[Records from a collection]
+++
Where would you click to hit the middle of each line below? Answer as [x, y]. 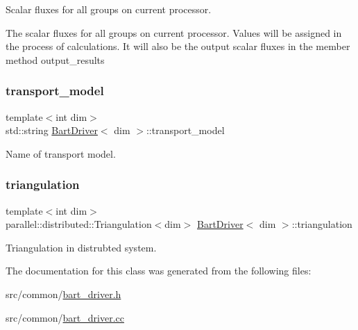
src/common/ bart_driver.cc [65, 317]
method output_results [55, 59]
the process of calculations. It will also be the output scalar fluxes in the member [178, 46]
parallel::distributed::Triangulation [79, 224]
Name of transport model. [61, 153]
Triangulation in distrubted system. [81, 247]
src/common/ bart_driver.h [63, 294]
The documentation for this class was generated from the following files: [159, 271]
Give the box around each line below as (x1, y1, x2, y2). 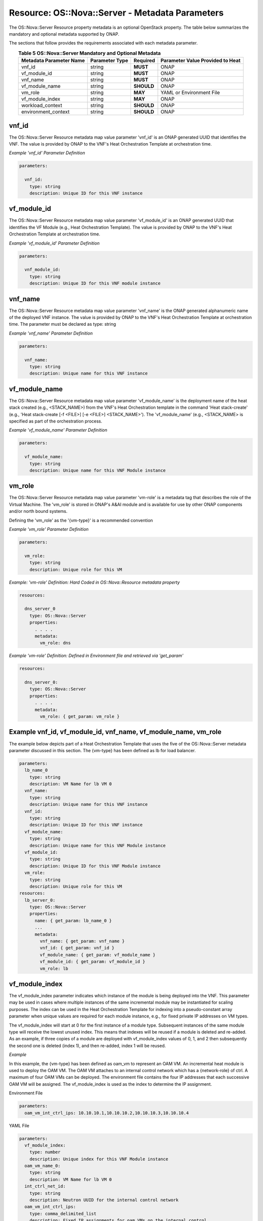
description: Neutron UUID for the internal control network (29, 1197, 179, 1203)
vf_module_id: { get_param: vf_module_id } (39, 959, 146, 965)
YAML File (9, 1122, 29, 1128)
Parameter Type (90, 57, 129, 64)
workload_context (21, 102, 62, 109)
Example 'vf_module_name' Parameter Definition (9, 427, 107, 433)
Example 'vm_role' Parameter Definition (9, 526, 89, 532)
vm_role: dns (39, 640, 71, 646)
+++
[Exercise] Would you repeat the lines from the one containing "workload_context (21, 102, 62, 109)" through the end of the data, exactly, with nothing before or after them?

[Response to the task]
workload_context (21, 102, 62, 109)
Example 'vf_module_name' Parameter Definition (9, 427, 107, 433)
Example 'vm_role' Parameter Definition (9, 526, 89, 532)
vm_role: dns (39, 640, 71, 646)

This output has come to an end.